AMENDED: To evaluate the pharmacokinetics of intravenously administered AZT to HIV-1 infected pregnant women in labor; to evaluate the pharmacokinetics and urinary excretion of AZT and its metabolites in newborns of HIV-1 infected mothers who receive IV AZT only during labor; to evaluate the safety of IV AZT administered by continuous infusion to HIV-1 infected laboring women and their infants. Original design: To determine the distribution and elimination of zidovudine (AZT) in the body as well as its safety in the treatment of pregnant women and their unborn children. The information derived from this study is required in order to design a future study that will assess the efficacy of AZT in reducing the transmission rate of HIV-1 from seropositive women to their fetus by treating them during the third trimester of pregnancy.

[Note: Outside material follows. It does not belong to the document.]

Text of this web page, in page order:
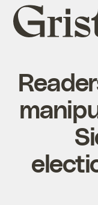
Grist
home
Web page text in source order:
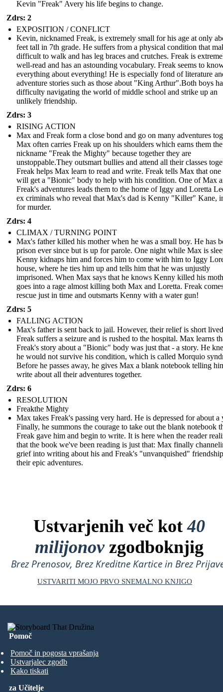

An estimated 30 percent to 40 percent infected pregnant women risk transmission of HIV-1 to their infants, whether they be symptomatic or asymptomatic. Zidovudine (AZT) has previously demonstrated its effectiveness as a potent inhibitor of HIV replication in vitro and in adult patients; benefits of treatment include decreased mortality rate, decreased incidence of opportunistic infections, and increased number of CD4 cells. Phase I AZT studies in children, however, have resulted in uncontrolled information regarding clinical efficacy. The present study, therefore, will investigate the safety and pharmacokinetics of intravenous (IV) and oral AZT administration to HIV-1 infected pregnant women in the 3rd trimester, as well as the safety and efficacy of such treatment in their newborns. It is hoped that the results will be instrumental in designing future studies to assess the efficacy of AZT in reducing the transmission risk of HIV-1.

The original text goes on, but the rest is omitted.